Top of Records for the task

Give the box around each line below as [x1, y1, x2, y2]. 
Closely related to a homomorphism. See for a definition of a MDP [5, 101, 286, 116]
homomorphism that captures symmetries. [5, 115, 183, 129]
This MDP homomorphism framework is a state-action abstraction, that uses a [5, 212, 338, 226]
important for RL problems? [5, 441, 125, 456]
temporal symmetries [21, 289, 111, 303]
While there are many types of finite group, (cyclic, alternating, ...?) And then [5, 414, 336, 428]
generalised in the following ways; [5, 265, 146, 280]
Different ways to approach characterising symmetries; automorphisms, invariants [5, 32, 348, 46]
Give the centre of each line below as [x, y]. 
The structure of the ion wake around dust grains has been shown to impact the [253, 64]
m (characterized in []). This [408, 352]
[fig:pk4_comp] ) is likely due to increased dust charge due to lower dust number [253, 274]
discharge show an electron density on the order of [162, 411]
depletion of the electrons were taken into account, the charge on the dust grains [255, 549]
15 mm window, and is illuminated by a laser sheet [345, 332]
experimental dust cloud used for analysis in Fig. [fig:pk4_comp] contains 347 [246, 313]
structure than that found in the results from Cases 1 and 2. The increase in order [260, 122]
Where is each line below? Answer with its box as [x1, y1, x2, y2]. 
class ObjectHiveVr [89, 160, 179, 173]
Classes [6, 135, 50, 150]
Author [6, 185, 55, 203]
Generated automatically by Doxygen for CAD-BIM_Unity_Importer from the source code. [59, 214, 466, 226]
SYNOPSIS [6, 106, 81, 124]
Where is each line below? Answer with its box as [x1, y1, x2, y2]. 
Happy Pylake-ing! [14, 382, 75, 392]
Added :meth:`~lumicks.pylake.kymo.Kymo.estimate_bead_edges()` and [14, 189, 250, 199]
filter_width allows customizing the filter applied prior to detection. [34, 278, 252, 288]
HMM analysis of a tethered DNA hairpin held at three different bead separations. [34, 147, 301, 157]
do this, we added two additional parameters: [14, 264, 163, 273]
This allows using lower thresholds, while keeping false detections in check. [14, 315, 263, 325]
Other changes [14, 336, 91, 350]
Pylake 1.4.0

Bottom of Records for the task

Retype the material in full. Keep every character as it is.

-- Expected answer --
Give the box around each line below as [x1, y1, x2, y2]. 
Closely related to a homomorphism. See for a definition of a MDP [5, 101, 286, 116]
homomorphism that captures symmetries. [5, 115, 183, 129]
This MDP homomorphism framework is a state-action abstraction, that uses a [5, 212, 338, 226]
important for RL problems? [5, 441, 125, 456]
temporal symmetries [21, 289, 111, 303]
While there are many types of finite group, (cyclic, alternating, ...?) And then [5, 414, 336, 428]
generalised in the following ways; [5, 265, 146, 280]
Different ways to approach characterising symmetries; automorphisms, invariants [5, 32, 348, 46]
Give the centre of each line below as [x, y]. 
The structure of the ion wake around dust grains has been shown to impact the [253, 64]
m (characterized in []). This [408, 352]
[fig:pk4_comp] ) is likely due to increased dust charge due to lower dust number [253, 274]
discharge show an electron density on the order of [162, 411]
depletion of the electrons were taken into account, the charge on the dust grains [255, 549]
15 mm window, and is illuminated by a laser sheet [345, 332]
experimental dust cloud used for analysis in Fig. [fig:pk4_comp] contains 347 [246, 313]
structure than that found in the results from Cases 1 and 2. The increase in order [260, 122]
Where is each line below? Answer with its box as [x1, y1, x2, y2]. 
class ObjectHiveVr [89, 160, 179, 173]
Classes [6, 135, 50, 150]
Author [6, 185, 55, 203]
Generated automatically by Doxygen for CAD-BIM_Unity_Importer from the source code. [59, 214, 466, 226]
SYNOPSIS [6, 106, 81, 124]
Where is each line below? Answer with its box as [x1, y1, x2, y2]. 
Happy Pylake-ing! [14, 382, 75, 392]
Added :meth:`~lumicks.pylake.kymo.Kymo.estimate_bead_edges()` and [14, 189, 250, 199]
filter_width allows customizing the filter applied prior to detection. [34, 278, 252, 288]
HMM analysis of a tethered DNA hairpin held at three different bead separations. [34, 147, 301, 157]
do this, we added two additional parameters: [14, 264, 163, 273]
This allows using lower thresholds, while keeping false detections in check. [14, 315, 263, 325]
Other changes [14, 336, 91, 350]
Pylake 1.4.0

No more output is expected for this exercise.